Other Directorships & Interlocks
| Category | Detail |
|---|---|
| Compensation Committee Interlocks | None; no officers of EWTX serving on other boards’ comp committees, and comp committee members (including Dr. Edris) are not current or former officers/employees of EWTX per proxy disclosure. |
| Network ties | Historical OrbiMed affiliation (private equity) and multiple OrbiMed ties at EWTX (e.g., Chair Peter Thompson is an OrbiMed Partner; OrbiMed is a 15.8% holder). Independence determinations and related‑party review processes are disclosed. |
Expertise & Qualifications
- Drug development and BD leadership across rare diseases/oncology; co‑founder perspective at Edgewise.

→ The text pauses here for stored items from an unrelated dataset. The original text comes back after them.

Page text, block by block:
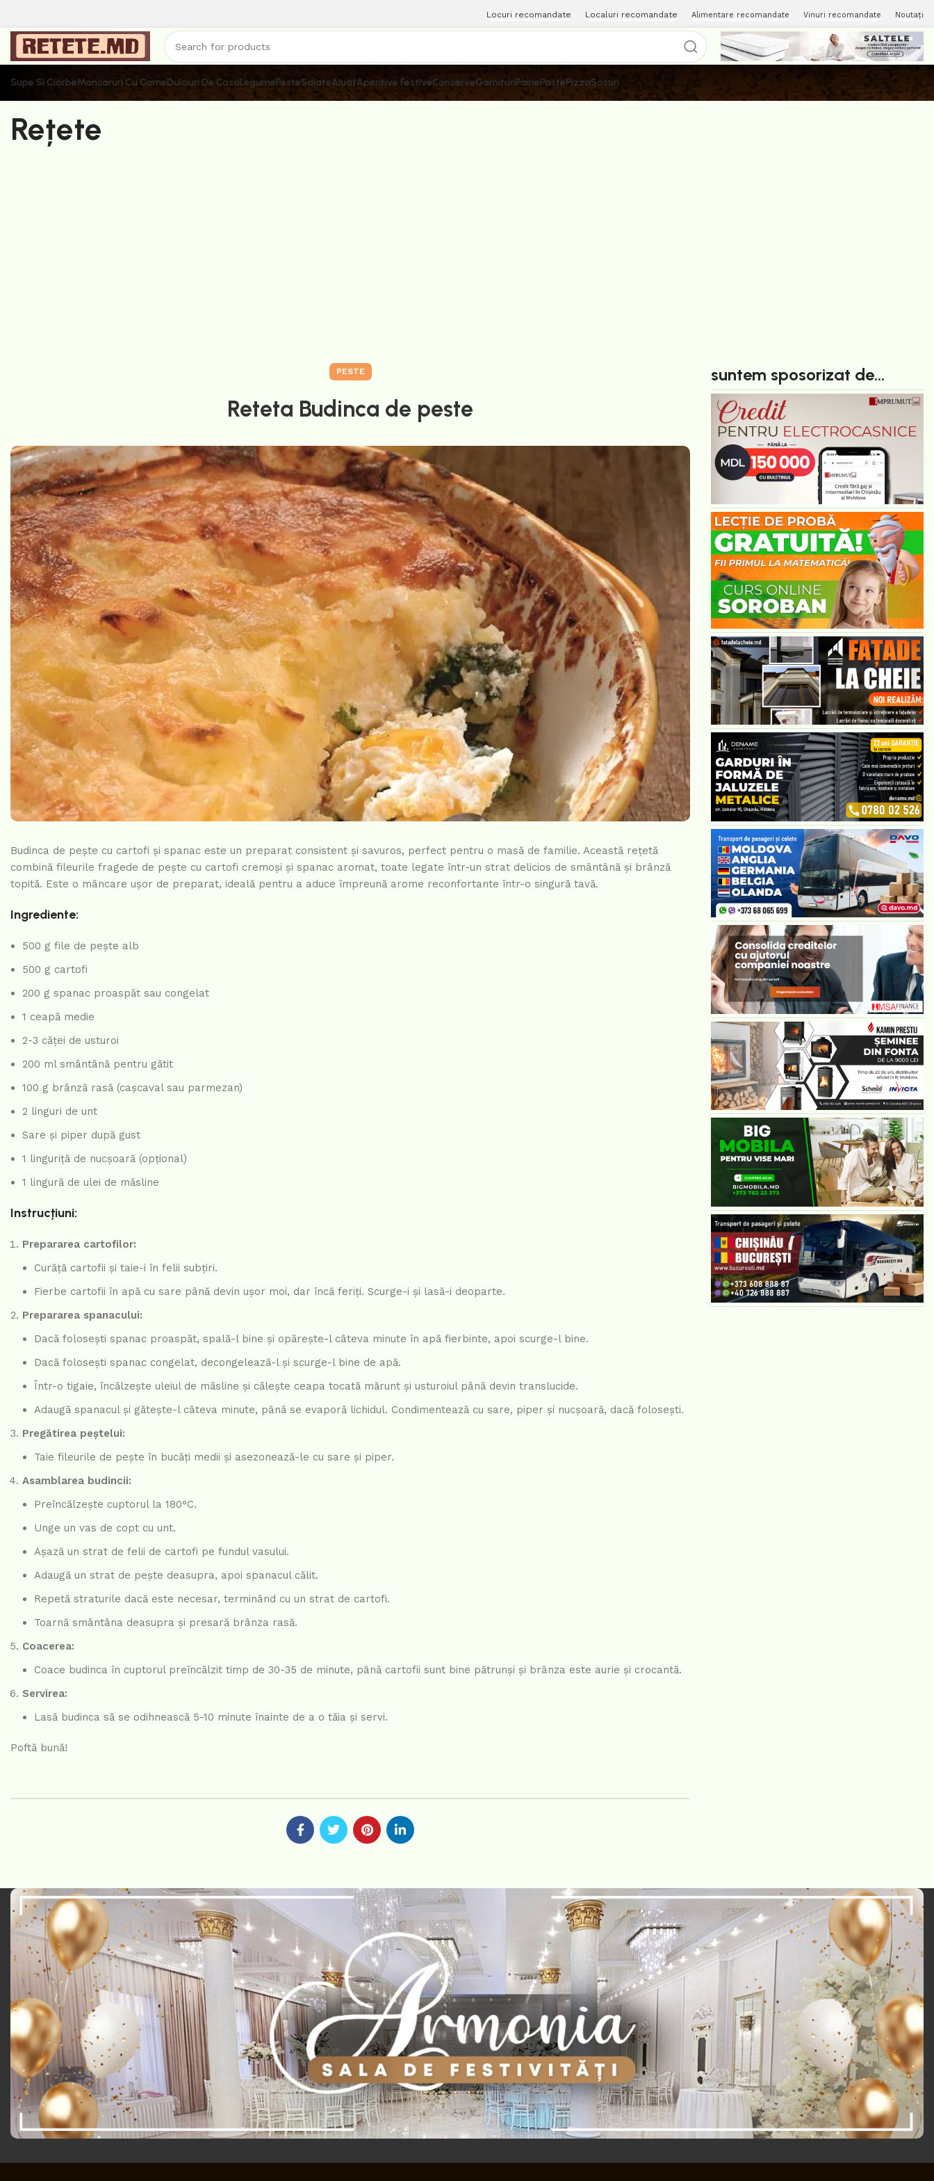
Locuri recomandate Localuri recomandate Alimentare recomandate Vinuri recomandate Noutați
Supe Si CiorbeMancaruri Cu CarneDulciuri De CasaLegumePesteSalateAluatAperitive FestiveConserveGarnituriPainePastePizzaSosuri
Rețete
PESTE
Reteta Budinca de peste
Budinca de pește cu cartofi și spanac este un preparat consistent și savuros, perfect pentru o masă de familie. Această rețetă
combină fileurile fragede de pește cu cartofi cremoși și spanac aromat, toate legate într-un strat delicios de smântână și brânză
topită. Este o mâncare ușor de preparat, ideală pentru a aduce împreună arome reconfortante într-o singură tavă.
Ingrediente:
500 g file de pește alb
500 g cartofi
200 g spanac proaspăt sau congelat
1 ceapă medie
2-3 căței de usturoi
200 ml smântână pentru gătit
100 g brânză rasă (cașcaval sau parmezan)
2 linguri de unt
Sare și piper după gust
1 linguriță de nucșoară (opțional)
1 lingură de ulei de măsline
Instrucțiuni:
Prepararea cartofilor:
Curăță cartofii și taie-i în felii subțiri.
Fierbe cartofii în apă cu sare până devin ușor moi, dar încă feriți. Scurge-i și lasă-i deoparte.
Prepararea spanacului:
Dacă folosești spanac proaspăt, spală-l bine și opărește-l câteva minute în apă fierbinte, apoi scurge-l bine.
Dacă folosești spanac congelat, decongelează-l și scurge-l bine de apă.
Într-o tigaie, încălzește uleiul de măsline și călește ceapa tocată mărunt și usturoiul până devin translucide.
Adaugă spanacul și gătește-l câteva minute, până se evaporă lichidul. Condimentează cu sare, piper și nucșoară, dacă folosești.
Pregătirea peștelui:
Taie fileurile de pește în bucăți medii și asezonează-le cu sare și piper.
Asamblarea budincii:
Preîncălzește cuptorul la 180°C.
Unge un vas de copt cu unt.
Așază un strat de felii de cartofi pe fundul vasului.
Adaugă un strat de pește deasupra, apoi spanacul călit.
Repetă straturile dacă este necesar, terminând cu un strat de cartofi.
Toarnă smântâna deasupra și presară brânza rasă.
Coacerea:
Coace budinca în cuptorul preîncălzit timp de 30-35 de minute, până cartofii sunt bine pătrunși și brânza este aurie și crocantă.
Servirea:
Lasă budinca să se odihnească 5-10 minute înainte de a o tăia și servi.
Poftă bună!
suntem sposorizat de...

- Private equity operating experience (OrbiMed) and healthcare consulting (Bain).
- Technical training: microbiology (B.I.S.), biology (M.S.), genetics (Ph.D.), NSF Graduate Research Fellow.
Equity Ownership
| Measure | Amount | Notes |
|---|---|---|
| Total Beneficial Ownership (Mar 31, 2025) | 199,501 shares | “*” <1% of outstanding shares |
| Directly Held Shares | 19,820 | As of Mar 31, 2025 |
| Options Exercisable ≤60 days | 179,681 | As of Mar 31, 2025 |
| Total Outstanding Director Options (Dec 31, 2024) | 200,275 | Aggregate options outstanding (not all exercisable within 60 days) |
| Hedging/Pledging | Prohibited by policy (limited exceptions require approvals) | Alignment safeguard for directors and officers |
Governance Assessment
- Board effectiveness: As Compensation Committee Chair, Dr. Edris oversees executive/director pay philosophy, approves pay and administers equity plans; the committee met twice in 2024—appropriate for a clinical‑stage biotech cadence but worth monitoring as organization scales.
- Independence and conflicts: Although historical OrbiMed ties exist within the board and cap table, the board affirmed Dr. Edris’s independence; related‑party transactions (e.g., shareholder participations in offerings) are overseen by the Audit Committee under a formal policy. No related‑party transactions disclosed involving Dr. Edris personally.
- Compensation alignment: Director cash is modest vs. equity options—equity grants are time‑based (not performance‑based), with single‑trigger change‑in‑control acceleration; this is common in biotech but grants increased materially in 2025, elevating dilution risk and pay sensitivity to share price—monitor grant sizing vs. TSR.
- Engagement: ≥75% attendance and regular independent director executive sessions support oversight quality; formal clawback and insider trading policies strengthen investor protections.
RED FLAGS to monitor
- Single‑trigger equity acceleration for directors at change‑in‑control can misalign incentives in sale scenarios; consider investor pushback if grant sizes continue rising.
- OrbiMed’s significant ownership and multiple ties at board level necessitate continued robust independence and related‑party oversight (currently disclosed and in place).
Signals supporting investor confidence
- Independence affirmation; formal related‑party review policy; prohibition on hedging/pledging; clawback adoption; consistent attendance.